While amyloid buildup in the form of plaques and neurofibrillary tangles in the brain remain important indicators of Alzheimer’s disease, they do not fully explain the variabilities in the disease and its symptoms, says Lyketsos, adding that amyloid-clearing medications that recently won FDA approval do little to alleviate symptoms.

“We’re recognizing that for folks with a clinical diagnosis of Alzheimer’s, the removal of amyloid only modestly helps them,” he says. “One line of thought is that amyloid is important, but the fraction of symptoms due to amyloid is not very big.”

In his literature review, Nowrangi looked at both genetic and imaging studies of patients with Alzheimer’s disease. “The paper is really trying to identify the underlying biological mechanisms that we ought to look at that take advantage of our knowledge of brain structure, function and chemistry and the genes behind all of those symptoms,” he says.

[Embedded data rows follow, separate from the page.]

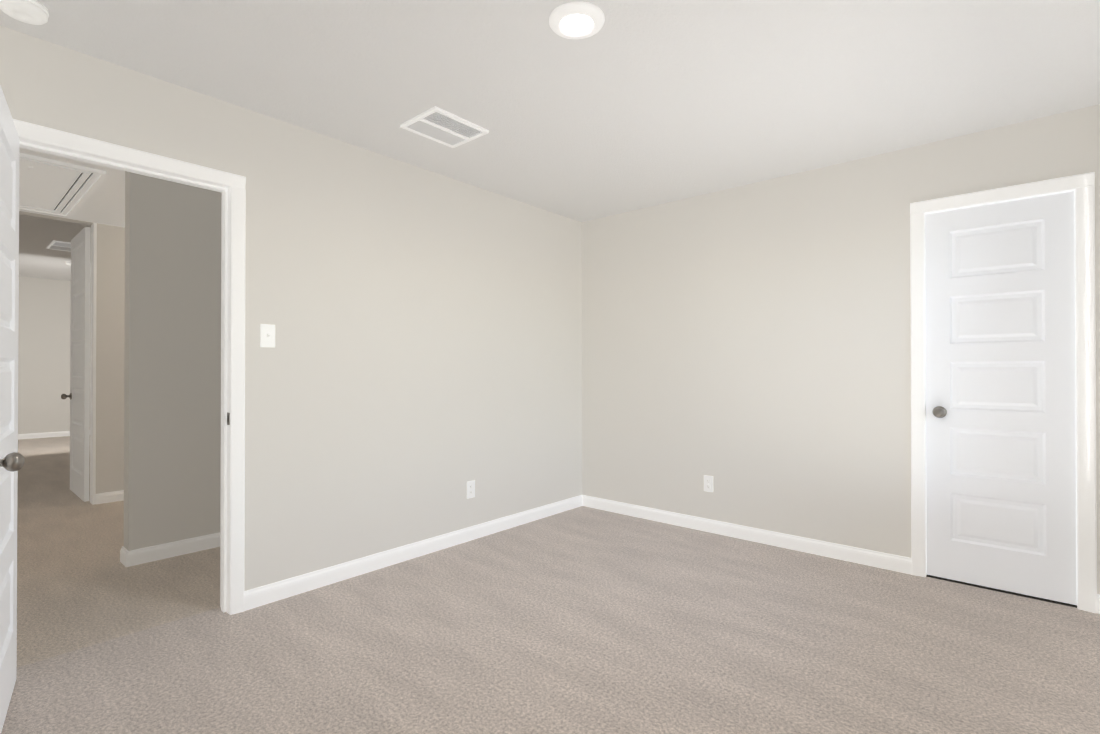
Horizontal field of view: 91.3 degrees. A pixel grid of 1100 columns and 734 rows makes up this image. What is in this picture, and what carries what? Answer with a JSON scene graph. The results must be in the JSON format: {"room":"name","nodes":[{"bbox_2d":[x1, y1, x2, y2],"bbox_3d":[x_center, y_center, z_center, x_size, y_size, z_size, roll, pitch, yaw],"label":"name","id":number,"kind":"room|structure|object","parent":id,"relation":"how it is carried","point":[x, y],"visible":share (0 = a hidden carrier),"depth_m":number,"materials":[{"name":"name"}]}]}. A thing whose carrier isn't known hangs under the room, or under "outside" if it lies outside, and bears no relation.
{"room":"empty bedroom","nodes":[
{"label":"empty bedroom","id":0,"kind":"room"},
{"bbox_2d":[18,276,90,433],"bbox_3d":[-8.977,-0.155,9.026,0.120,2.740,7.240,0,0,41],"label":"wall","id":1,"kind":"structure","parent":0,"point":[44,314],"depth_m":9.25,"materials":[{"name":"white paint"}]},
{"bbox_2d":[18,431,69,439],"bbox_3d":[-8.927,1.170,8.974,0.014,0.090,7.000,0,0,41],"label":"baseboard","id":2,"kind":"structure","parent":1,"relation":"attached to","point":[44,435],"depth_m":9.24,"materials":[{"name":"white wood"}]},
{"bbox_2d":[19,214,90,282],"bbox_3d":[-6.535,-1.587,6.905,6.600,0.100,7.240,0,0,41],"label":"ceiling","id":3,"kind":"structure","parent":0,"point":[37,237],"depth_m":6.92,"materials":[{"name":"white paint"}]},
{"bbox_2d":[47,240,70,251],"bbox_3d":[-6.162,-1.531,6.846,0.600,0.012,0.300,0,0,41],"label":"ceiling vent","id":4,"kind":"object","parent":3,"relation":"in","point":[59,245],"visible":0.56,"depth_m":6.81,"materials":[{"name":"white metal"}]},
{"bbox_2d":[19,211,124,493],"bbox_3d":[-4.001,-0.230,4.690,0.120,2.840,7.240,0,0,41],"label":"wall","id":5,"kind":"structure","parent":0,"point":[110,314],"depth_m":4.74,"materials":[{"name":"white paint"}]},
{"bbox_2d":[61,227,90,501],"bbox_3d":[-4.346,-0.024,4.969,0.756,2.408,0.183,0,0,41],"label":"door","id":6,"kind":"structure","parent":5,"relation":"in","point":[79,396],"depth_m":4.87,"materials":[{"name":"white wood"}]},
{"bbox_2d":[90,223,96,504],"bbox_3d":[-4.248,-0.031,4.406,0.120,2.440,0.800,0,0,41],"label":"door frame","id":7,"kind":"structure","parent":5,"relation":"attached to","point":[93,368],"depth_m":4.67,"materials":[{"name":"white wood"}]},
{"bbox_2d":[96,490,123,503],"bbox_3d":[-2.793,1.153,5.967,0.014,0.090,3.475,0,0,41],"label":"baseboard","id":8,"kind":"structure","parent":5,"relation":"attached to","point":[109,497],"depth_m":4.73,"materials":[{"name":"white wood"}]},
{"bbox_2d":[17,436,219,667],"bbox_3d":[-5.328,1.247,5.838,9.800,0.100,7.240,0,0,41],"label":"floor","id":9,"kind":"structure","parent":0,"point":[80,585],"depth_m":3.06,"materials":[{"name":"beige carpet"}]},
{"bbox_2d":[124,171,221,550],"bbox_3d":[-1.352,-0.030,4.609,0.120,2.440,3.640,0,0,41],"label":"wall","id":10,"kind":"structure","parent":0,"point":[172,410],"depth_m":3.36,"materials":[{"name":"white paint"}]},
{"bbox_2d":[120,546,128,566],"bbox_3d":[-2.552,1.137,3.225,0.148,0.090,0.014,0,0,41],"label":"baseboard","id":11,"kind":"structure","parent":10,"relation":"attached to","point":[124,556],"depth_m":3.20,"materials":[{"name":"white wood"}]},
{"bbox_2d":[129,532,219,566],"bbox_3d":[-1.302,1.145,4.558,0.014,0.090,3.640,0,0,41],"label":"baseboard","id":12,"kind":"structure","parent":10,"relation":"attached to","point":[164,551],"depth_m":3.35,"materials":[{"name":"white wood"}]},
{"bbox_2d":[0,25,581,590],"bbox_3d":[-1.172,-0.039,3.066,0.120,2.440,4.510,0,0,41],"label":"wall","id":13,"kind":"structure","parent":0,"point":[414,371],"depth_m":3.10,"materials":[{"name":"white paint"}]},
{"bbox_2d":[0,86,24,733],"bbox_3d":[-1.785,0.150,1.688,0.751,2.022,0.219,0,0,41],"label":"entry door","id":14,"kind":"structure","parent":13,"relation":"in","point":[12,460],"depth_m":1.83,"materials":[{"name":"white wood"}]},
{"bbox_2d":[13,119,245,614],"bbox_3d":[-1.821,0.127,2.319,0.156,2.100,0.880,0,0,41],"label":"door frame","id":15,"kind":"structure","parent":13,"relation":"attached to","point":[71,141],"depth_m":2.57,"materials":[{"name":"white wood"}]},
{"bbox_2d":[260,324,274,347],"bbox_3d":[-1.407,-0.156,2.688,0.022,0.115,0.070,0,0,41],"label":"switch plate","id":16,"kind":"object","parent":13,"relation":"attached to","point":[267,335],"visible":1,"depth_m":2.69,"materials":[{"name":"white plastic"}]},
{"bbox_2d":[244,495,581,610],"bbox_3d":[-0.600,1.139,3.613,0.014,0.090,2.684,0,0,41],"label":"baseboard","id":17,"kind":"structure","parent":13,"relation":"attached to","point":[272,592],"depth_m":3.20,"materials":[{"name":"white wood"}]},
{"bbox_2d":[467,480,474,498],"bbox_3d":[-0.542,0.840,3.686,0.007,0.115,0.070,0,0,41],"label":"electrical outlet","id":18,"kind":"object","parent":13,"relation":"attached to","point":[470,489],"visible":1,"depth_m":3.68,"materials":[{"name":"white plastic"}]},
{"bbox_2d":[0,0,1099,227],"bbox_3d":[-1.494,-1.312,2.512,6.530,0.100,7.240,0,0,41],"label":"ceiling","id":19,"kind":"structure","parent":0,"point":[630,105],"depth_m":2.34,"materials":[{"name":"white paint"}]},
{"bbox_2d":[0,0,48,24],"bbox_3d":[-1.837,-1.244,1.875,0.132,0.043,0.132,0,0,41],"label":"smoke detector","id":20,"kind":"object","parent":19,"relation":"attached to","point":[34,12],"visible":1,"depth_m":1.86,"materials":[{"name":"white plastic"}]},
{"bbox_2d":[19,153,105,216],"bbox_3d":[-3.620,-1.245,3.687,1.460,0.020,0.660,0,0,41],"label":"attic hatch","id":21,"kind":"object","parent":19,"relation":"attached to","point":[50,186],"visible":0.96,"depth_m":3.67,"materials":[{"name":"white paint"}]},
{"bbox_2d":[400,106,488,147],"bbox_3d":[-0.553,-1.254,2.832,0.300,0.012,0.350,0,0,41],"label":"ceiling vent","id":22,"kind":"object","parent":19,"relation":"in","point":[439,125],"visible":1,"depth_m":2.82,"materials":[{"name":"white metal"}]},
{"bbox_2d":[549,1,604,38],"bbox_3d":[0.098,-1.255,1.961,0.202,0.021,0.202,0,0,41],"label":"recessed light","id":23,"kind":"object","parent":19,"relation":"in","point":[576,20],"visible":1,"depth_m":1.94,"materials":[{"name":"white plastic"}]},
{"bbox_2d":[1,506,1099,733],"bbox_3d":[-0.333,1.222,1.486,3.450,0.100,7.240,0,0,41],"label":"floor carpet","id":24,"kind":"object","parent":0,"point":[583,620],"visible":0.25,"depth_m":2.20,"materials":[{"name":"beige carpet"}]},
{"bbox_2d":[926,575,1076,607],"bbox_3d":[2.518,1.180,3.024,0.650,0.002,0.514,0,0,41],"label":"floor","id":25,"kind":"structure","parent":24,"relation":"on","point":[1012,593],"depth_m":2.82,"materials":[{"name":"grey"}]},
{"bbox_2d":[582,104,1099,593],"bbox_3d":[1.571,-0.036,3.587,3.330,2.440,0.120,0,0,41],"label":"wall","id":26,"kind":"structure","parent":0,"point":[748,346],"depth_m":3.54,"materials":[{"name":"white paint"}]},
{"bbox_2d":[704,475,712,491],"bbox_3d":[1.141,0.841,3.873,0.070,0.115,0.007,0,0,41],"label":"electrical outlet","id":27,"kind":"object","parent":26,"relation":"attached to","point":[708,483],"visible":1,"depth_m":3.87,"materials":[{"name":"white plastic"}]},
{"bbox_2d":[582,495,911,574],"bbox_3d":[1.167,1.141,3.844,2.374,0.090,0.014,0,0,41],"label":"baseboard","id":28,"kind":"structure","parent":26,"relation":"attached to","point":[897,563],"depth_m":3.60,"materials":[{"name":"white wood"}]},
{"bbox_2d":[925,191,1076,604],"bbox_3d":[2.362,0.152,2.851,0.606,2.032,0.183,0,0,41],"label":"closet door","id":29,"kind":"structure","parent":26,"relation":"in","point":[1000,411],"depth_m":2.82,"materials":[{"name":"white wood"}]},
{"bbox_2d":[910,172,1096,612],"bbox_3d":[2.385,0.145,2.877,0.650,2.070,0.120,0,0,41],"label":"door frame","id":30,"kind":"structure","parent":26,"relation":"attached to","point":[1075,351],"depth_m":2.73,"materials":[{"name":"white wood"}]},
{"bbox_2d":[1097,594,1099,613],"bbox_3d":[2.634,1.133,2.566,0.034,0.090,0.014,0,0,41],"label":"baseboard","id":31,"kind":"structure","parent":26,"relation":"attached to","point":[1098,603],"depth_m":2.57,"materials":[{"name":"white wood"}]}
]}

Among its findings, the paper describes overlap between atrophy in specific brain lobes and genes that code for monamine neurotransmitters such as dopamine or serotonin. For example, patients with Alzheimer’s disease and psychotic symptoms such as delusions or paranoia often exhibit atrophy of the temporal and parietal lobes, and anomalies in genes that code for serotonin synthesis and function.

Better understanding could lead to better use of existing therapies, as well as development of new ones, says Nowrangi.

“That’s kind of the dream, that when a patient comes in who has Alzheimer’s disease and has a neuropsychiatric symptom, we can say, ‘OK, we’re going to treat your depression as part of your Alzheimer’s with this medication that’s directly focused at the mechanisms that we believe are causing your depression.”